State machine types — Standard vs Express

  • Standard workflows are durable, audited, and support long-running executions (up to 1 year). All execution APIs (DescribeExecution, StopExecution) work normally.
  • Express workflows are designed for high-volume, short-lived executions. Synchronous Express invocations (StartSyncExecution) are not used by this provider — Polysync uses the asynchronous StartExecution API for both Standard and Express, then polls with DescribeExecution. Note that Express executions may complete and become unqueryable before Polysync's next poll; in that case the provider relies on CloudWatch Logs for forensic detail.

Troubleshooting

  • AccessDeniedException on StartExecution — the caller's IAM principal is missing states:StartExecution on arn:aws:states:{region}:{account}:stateMachine:{name}.

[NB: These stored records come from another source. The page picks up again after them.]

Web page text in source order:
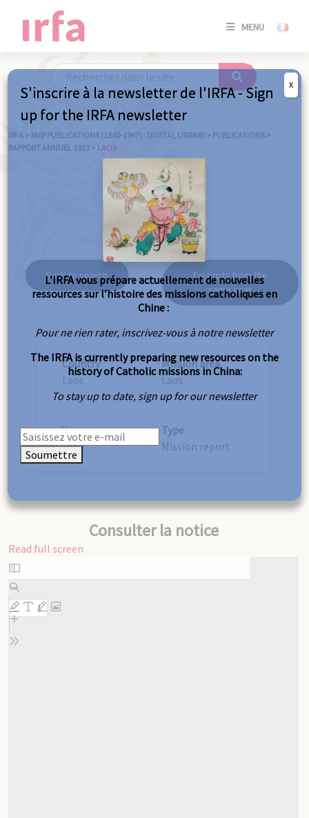
MENU
SE
/
IRFA > MEP PUBLICATIONS (1840-1967) : DIGITAL LIBRARY > PUBLICATIONS >
RAPPORT ANNUEL 1923 > LAOS
Laos
Back to search
Excerpts from the
same year
Country
Laos
Mission area
Laos
Year
1923
Type
Mission report
Consulter la notice
Read full screen
Skip
to
PDF
content
S'inscrire à la newsletter de l'IRFA - Sign
up for the IRFA newsletter
L’IRFA vous prépare actuellement de nouvelles
ressources sur l’histoire des missions catholiques en
Chine :
Pour ne rien rater, inscrivez-vous à notre newsletter
The IRFA is currently preparing new resources on the
history of Catholic missions in China:
To stay up to date, sign up for our newsletter
Soumettre
X
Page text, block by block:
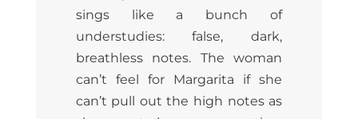
sings like a bunch of
understudies: false, dark,
breathless notes. The woman
can’t feel for Margarita if she
can’t pull out the high notes as
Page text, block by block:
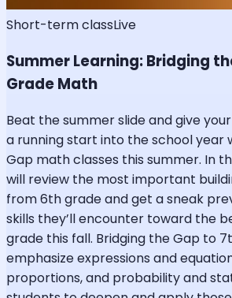
Short-term classLive
Summer Learning: Bridging
Grade Math
Beat the summer slide and give
a running start into the school year
Gap math classes this summer. In
will review the most important
from 6th grade and get a sneak
skills they’ll encounter toward the
grade this fall. Bridging the Gap to
emphasize expressions and
proportions, and probability and

  • StateMachineDoesNotExistException — confirm the state machine ARN is correct in the target region and the caller's IAM principal can DescribeStateMachine.
  • InvalidExecutionInputException — the input payload is not valid JSON. Check that parameters declared with DataType=json contain well-formed JSON.

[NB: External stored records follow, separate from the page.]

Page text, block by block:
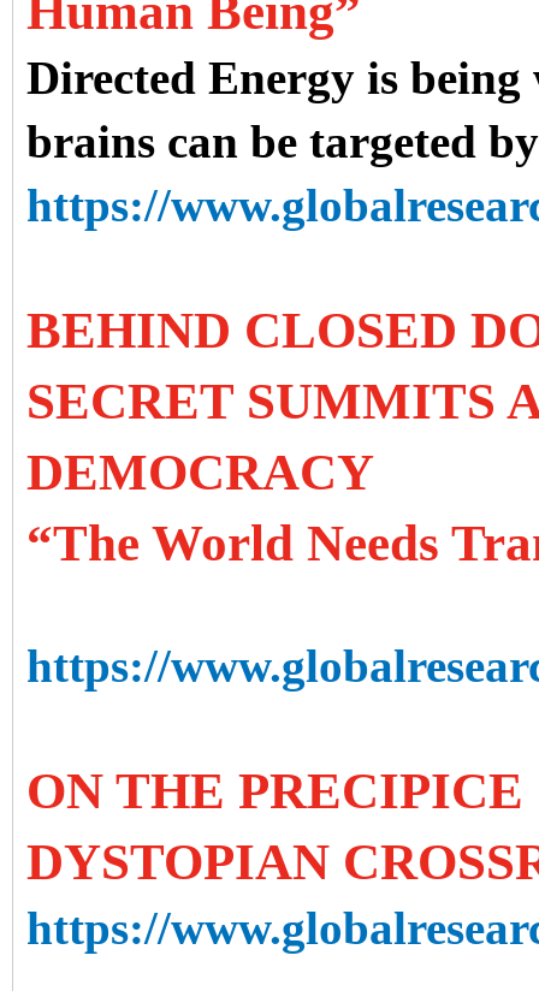
Human Being”
Directed Energy is
brains can be targeted
https://
BEHIND CLOSED
SECRET SUMMITS
DEMOCRACY
“The World Needs
https://
ON THE
DYSTOPIAN
https://
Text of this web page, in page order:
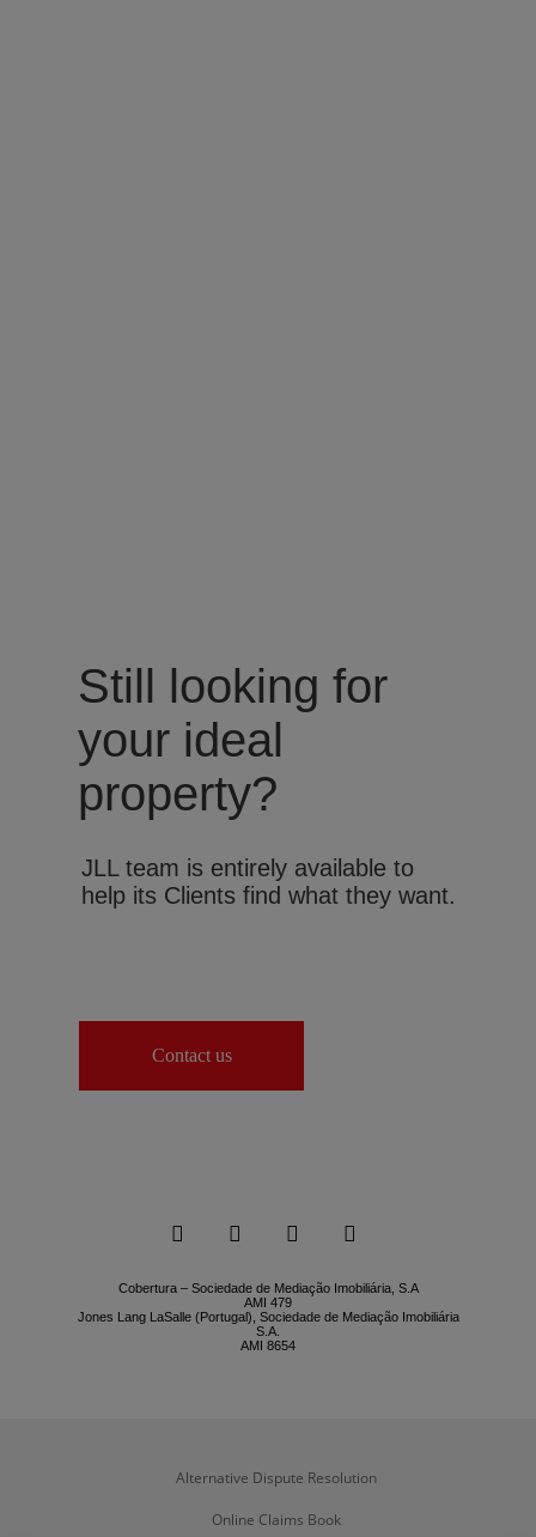
Still looking for
your ideal
property?
JLL team is entirely available to
help its Clients find what they want.
Contact us
Cobertura – Sociedade de Mediação Imobiliária, S.A
AMI 479
Jones Lang LaSalle (Portugal), Sociedade de Mediação Imobiliária
S.A.
AMI 8654
   
Alternative Dispute Resolution
Online Claims Book

  • ExecutionLimitExceeded — the account/region open-execution limit (default 1,000,000 for Standard, much higher for Express) has been reached.
  • Web Identity Federation InvalidIdentityToken — check that the IAM Identity Provider's thumbprint matches login.microsoftonline.com, the audience is sts.amazonaws.com, and the role trust policy allows the Polysync workload identity's sub / oid.
  • Output parameters not populated — confirm the execution reached SUCCEEDED, the output is a valid JSON object (not a JSON string, number, or array at the root), the parameter's Direction is Output or Input&Output, and the parameter name matches a top-level property name in the output (case-insensitive).
  • Payload too large — Step Functions input/output payloads are limited to 256 KB. For larger data, write to S3 from a Task state and pass S3 references through Polysync parameters.